I have a 1994.5 Sentra Limited Edition built in october of 1994. It's a 5 speed manual with the standard 1.6L GA engine, manual door locks (annoying), manual windows, power mirrors, had Cassete/Radio, has A/C, has a tachometer, with SE-R spoiler, SE-R trunk lights, SE-R front bumper (before repaint), SE-R bucket seats, and had 13" steelies w/ silver hubcaps. I'm missing the moon roof option and multiple power options like some of you have. I also remember the old stock exhaust to have had a sporty tip attached to the pipe.


----------



## b13pnoysentra (Mar 30, 2005)

Someone in the past mentioned the last limited editions (i.e. silver font embelm on trunk, not to be confused with the older 91-93 limited editions w/ the white lettering on the doors) were the last B13s sold in the US before the new B14 models came, so Nissan was just putting all the leftover parts they had (SE-R or not) into the 1.6L powered B13 chassis sentras.


----------



## b13pnoysentra (Mar 30, 2005)

Oldnissanguy said:


> So, how many models were there in 1994? I think there were XE, GXE, LE 2 and 4 door bodies with the SE and SE-R 2 door only. Was there a non-lettered base model?

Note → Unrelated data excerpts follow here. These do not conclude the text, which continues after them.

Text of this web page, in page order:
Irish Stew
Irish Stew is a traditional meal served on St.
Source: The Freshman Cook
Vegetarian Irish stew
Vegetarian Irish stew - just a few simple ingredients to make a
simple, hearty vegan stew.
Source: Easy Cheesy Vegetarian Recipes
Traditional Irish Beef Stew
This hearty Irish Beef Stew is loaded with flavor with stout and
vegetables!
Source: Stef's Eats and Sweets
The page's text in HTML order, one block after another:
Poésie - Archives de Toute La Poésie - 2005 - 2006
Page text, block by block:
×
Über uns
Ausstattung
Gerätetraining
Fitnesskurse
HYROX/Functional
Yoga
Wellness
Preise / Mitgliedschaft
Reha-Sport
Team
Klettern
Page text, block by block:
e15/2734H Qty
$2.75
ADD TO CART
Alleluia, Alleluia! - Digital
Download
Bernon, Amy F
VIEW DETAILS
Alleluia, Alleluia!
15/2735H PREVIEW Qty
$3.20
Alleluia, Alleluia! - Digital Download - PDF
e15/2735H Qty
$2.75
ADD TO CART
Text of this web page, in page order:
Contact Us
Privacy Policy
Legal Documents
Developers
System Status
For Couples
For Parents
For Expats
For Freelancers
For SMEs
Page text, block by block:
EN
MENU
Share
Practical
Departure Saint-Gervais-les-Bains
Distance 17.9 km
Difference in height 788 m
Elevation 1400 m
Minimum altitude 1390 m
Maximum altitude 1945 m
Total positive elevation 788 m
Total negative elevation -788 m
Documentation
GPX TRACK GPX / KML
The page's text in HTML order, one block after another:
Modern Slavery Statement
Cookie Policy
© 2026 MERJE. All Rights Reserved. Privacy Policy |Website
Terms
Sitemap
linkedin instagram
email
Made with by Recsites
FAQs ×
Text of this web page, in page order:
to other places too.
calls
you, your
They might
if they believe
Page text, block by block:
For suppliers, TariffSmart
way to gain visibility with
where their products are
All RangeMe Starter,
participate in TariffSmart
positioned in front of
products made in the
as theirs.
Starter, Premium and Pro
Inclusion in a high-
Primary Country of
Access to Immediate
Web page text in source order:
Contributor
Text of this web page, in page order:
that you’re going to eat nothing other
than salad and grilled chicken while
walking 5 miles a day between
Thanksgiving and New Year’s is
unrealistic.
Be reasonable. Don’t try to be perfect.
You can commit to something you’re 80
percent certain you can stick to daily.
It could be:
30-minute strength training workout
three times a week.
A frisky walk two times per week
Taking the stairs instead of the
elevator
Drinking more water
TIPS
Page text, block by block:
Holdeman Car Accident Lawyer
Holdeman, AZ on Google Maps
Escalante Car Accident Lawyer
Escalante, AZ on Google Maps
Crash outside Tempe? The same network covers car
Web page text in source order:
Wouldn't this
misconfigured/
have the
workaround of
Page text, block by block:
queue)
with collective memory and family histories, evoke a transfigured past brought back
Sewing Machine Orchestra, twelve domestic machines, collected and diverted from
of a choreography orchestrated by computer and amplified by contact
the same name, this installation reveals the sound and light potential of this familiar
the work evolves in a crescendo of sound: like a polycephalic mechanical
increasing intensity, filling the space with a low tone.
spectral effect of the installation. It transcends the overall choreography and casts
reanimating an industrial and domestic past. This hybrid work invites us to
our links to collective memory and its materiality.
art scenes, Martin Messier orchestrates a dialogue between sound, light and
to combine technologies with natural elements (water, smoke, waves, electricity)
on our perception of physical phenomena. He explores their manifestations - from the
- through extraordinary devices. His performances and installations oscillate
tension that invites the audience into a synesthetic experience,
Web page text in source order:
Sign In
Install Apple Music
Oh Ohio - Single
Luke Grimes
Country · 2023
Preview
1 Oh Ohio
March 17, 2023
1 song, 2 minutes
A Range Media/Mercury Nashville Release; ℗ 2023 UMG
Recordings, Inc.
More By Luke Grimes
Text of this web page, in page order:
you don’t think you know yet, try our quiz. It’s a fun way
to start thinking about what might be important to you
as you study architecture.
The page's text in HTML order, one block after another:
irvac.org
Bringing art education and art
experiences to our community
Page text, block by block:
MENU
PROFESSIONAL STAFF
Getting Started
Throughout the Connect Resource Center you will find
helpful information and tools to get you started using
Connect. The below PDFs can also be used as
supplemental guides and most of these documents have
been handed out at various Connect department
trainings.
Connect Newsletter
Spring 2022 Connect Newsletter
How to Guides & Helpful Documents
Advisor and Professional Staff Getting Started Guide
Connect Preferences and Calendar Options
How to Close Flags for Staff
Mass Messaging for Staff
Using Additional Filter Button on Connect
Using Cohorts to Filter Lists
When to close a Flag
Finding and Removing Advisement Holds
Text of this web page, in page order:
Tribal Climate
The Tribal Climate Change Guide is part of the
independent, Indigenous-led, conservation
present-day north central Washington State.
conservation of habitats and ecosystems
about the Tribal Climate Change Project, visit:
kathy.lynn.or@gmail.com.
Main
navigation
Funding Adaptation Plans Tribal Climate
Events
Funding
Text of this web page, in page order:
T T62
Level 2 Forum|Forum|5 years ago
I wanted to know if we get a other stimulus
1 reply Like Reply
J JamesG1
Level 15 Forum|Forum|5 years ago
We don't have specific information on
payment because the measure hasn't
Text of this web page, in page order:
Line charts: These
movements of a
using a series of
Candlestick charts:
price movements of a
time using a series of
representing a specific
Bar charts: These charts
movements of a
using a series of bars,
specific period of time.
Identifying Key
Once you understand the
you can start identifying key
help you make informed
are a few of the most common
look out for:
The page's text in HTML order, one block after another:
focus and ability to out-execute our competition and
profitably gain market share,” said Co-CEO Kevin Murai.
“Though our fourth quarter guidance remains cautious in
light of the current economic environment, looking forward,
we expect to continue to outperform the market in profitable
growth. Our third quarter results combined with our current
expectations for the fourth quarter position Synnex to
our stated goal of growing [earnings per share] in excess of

I believe there was a base E model with standard options (5 spd in 94'). The stock E models were missing the passenger side mirror and A/C. It lacked power anything so it was the lightest model made.


----------



## Oldnissanguy (Jan 6, 2005)

Sounds like the 2 door models didn't get the power stuff. That kind of makes sense because if they used the GXE interior parts, which is what mine has, I believe it only came in a 4 door.


----------



## dreww (Sep 28, 2006)

i got a 94 LE 4dr. power everything and automatic. the radio was a tape deck only but that got replaced a while back.


----------